Word for word, restate the lines from the one holding "surfaciques. Ce dernier, défini" through the last line of the material below, and leave every picture out.

**Entries provided**.
········

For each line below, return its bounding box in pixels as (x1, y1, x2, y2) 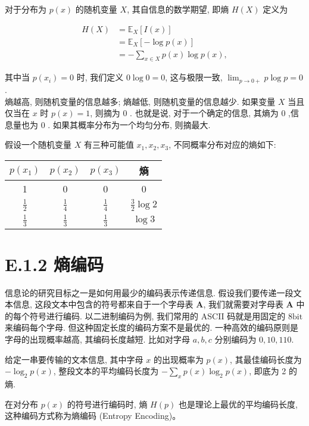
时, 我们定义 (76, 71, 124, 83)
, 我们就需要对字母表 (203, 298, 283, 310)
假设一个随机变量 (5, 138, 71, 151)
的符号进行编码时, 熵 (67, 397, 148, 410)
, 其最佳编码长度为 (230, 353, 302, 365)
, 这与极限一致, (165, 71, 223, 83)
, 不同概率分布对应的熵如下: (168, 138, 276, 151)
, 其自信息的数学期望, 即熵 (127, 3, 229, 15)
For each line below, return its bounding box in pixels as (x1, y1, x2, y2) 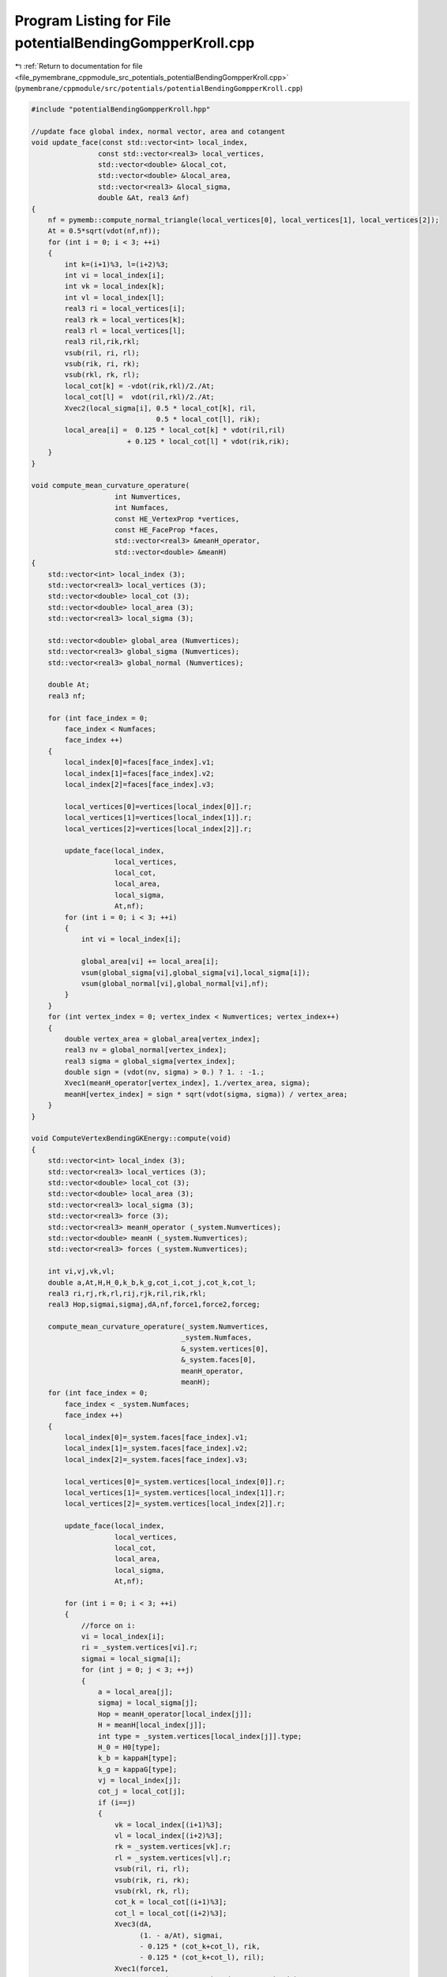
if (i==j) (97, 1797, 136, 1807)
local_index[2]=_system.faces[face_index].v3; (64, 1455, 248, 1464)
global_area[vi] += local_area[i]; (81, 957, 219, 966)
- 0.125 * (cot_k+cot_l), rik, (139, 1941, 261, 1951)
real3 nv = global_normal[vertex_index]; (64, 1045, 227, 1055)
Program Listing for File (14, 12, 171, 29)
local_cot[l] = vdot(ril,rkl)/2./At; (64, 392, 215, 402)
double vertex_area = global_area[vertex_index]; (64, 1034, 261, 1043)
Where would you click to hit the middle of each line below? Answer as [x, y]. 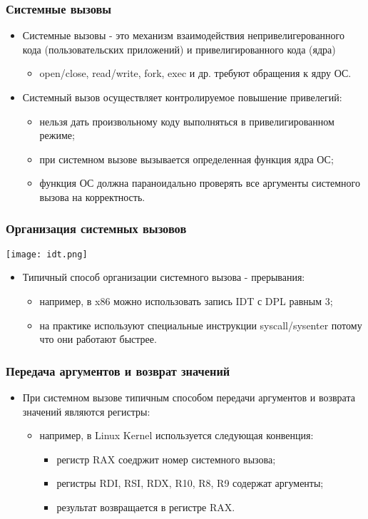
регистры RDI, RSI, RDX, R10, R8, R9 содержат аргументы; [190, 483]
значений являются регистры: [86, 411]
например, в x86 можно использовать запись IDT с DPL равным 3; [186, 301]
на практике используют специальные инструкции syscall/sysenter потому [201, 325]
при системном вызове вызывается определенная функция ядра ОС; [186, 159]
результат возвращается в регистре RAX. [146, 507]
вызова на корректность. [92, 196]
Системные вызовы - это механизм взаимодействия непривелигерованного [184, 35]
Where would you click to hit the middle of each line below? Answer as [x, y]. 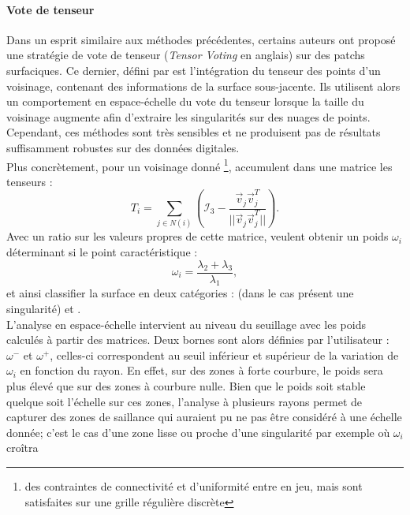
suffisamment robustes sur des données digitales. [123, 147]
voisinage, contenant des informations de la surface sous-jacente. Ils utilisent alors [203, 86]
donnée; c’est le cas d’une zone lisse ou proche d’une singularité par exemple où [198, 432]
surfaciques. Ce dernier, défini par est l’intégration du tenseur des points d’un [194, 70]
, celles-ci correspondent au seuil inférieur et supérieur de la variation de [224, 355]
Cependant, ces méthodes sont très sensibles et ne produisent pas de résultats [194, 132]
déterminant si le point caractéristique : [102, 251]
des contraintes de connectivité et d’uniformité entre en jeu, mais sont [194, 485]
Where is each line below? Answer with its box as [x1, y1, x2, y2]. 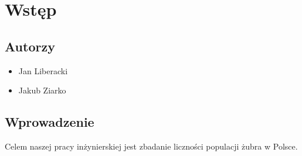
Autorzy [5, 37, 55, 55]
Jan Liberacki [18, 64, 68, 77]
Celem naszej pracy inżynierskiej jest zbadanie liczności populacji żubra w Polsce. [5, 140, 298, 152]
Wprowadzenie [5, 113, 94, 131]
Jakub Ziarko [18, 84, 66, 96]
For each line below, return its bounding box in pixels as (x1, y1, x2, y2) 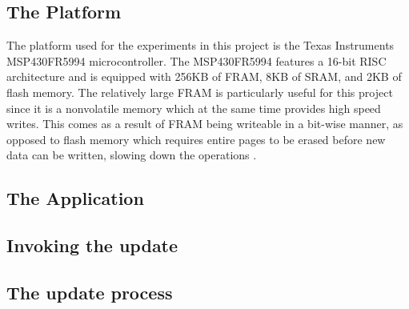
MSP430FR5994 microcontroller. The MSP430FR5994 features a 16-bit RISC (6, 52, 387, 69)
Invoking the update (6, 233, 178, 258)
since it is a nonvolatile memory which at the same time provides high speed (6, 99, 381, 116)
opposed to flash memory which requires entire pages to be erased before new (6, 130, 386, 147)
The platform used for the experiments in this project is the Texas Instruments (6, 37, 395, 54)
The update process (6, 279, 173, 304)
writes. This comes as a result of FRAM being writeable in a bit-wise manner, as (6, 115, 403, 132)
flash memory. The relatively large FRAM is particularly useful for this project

········

**Task solution**.
surfaciques. Ce dernier, défini par est l’intégration du tenseur des points d’un [194, 70]
, celles-ci correspondent au seuil inférieur et supérieur de la variation de [224, 355]
Cependant, ces méthodes sont très sensibles et ne produisent pas de résultats [194, 132]
déterminant si le point caractéristique : [102, 251]
des contraintes de connectivité et d’uniformité entre en jeu, mais sont [194, 485]
Where is each line below? Answer with its box as [x1, y1, x2, y2]. 
Autorzy [5, 37, 55, 55]
Jan Liberacki [18, 64, 68, 77]
Celem naszej pracy inżynierskiej jest zbadanie liczności populacji żubra w Polsce. [5, 140, 298, 152]
Wprowadzenie [5, 113, 94, 131]
Jakub Ziarko [18, 84, 66, 96]
For each line below, return its bounding box in pixels as (x1, y1, x2, y2) 
MSP430FR5994 microcontroller. The MSP430FR5994 features a 16-bit RISC (6, 52, 387, 69)
Invoking the update (6, 233, 178, 258)
since it is a nonvolatile memory which at the same time provides high speed (6, 99, 381, 116)
opposed to flash memory which requires entire pages to be erased before new (6, 130, 386, 147)
The platform used for the experiments in this project is the Texas Instruments (6, 37, 395, 54)
The update process (6, 279, 173, 304)
writes. This comes as a result of FRAM being writeable in a bit-wise manner, as (6, 115, 403, 132)
flash memory. The relatively large FRAM is particularly useful for this project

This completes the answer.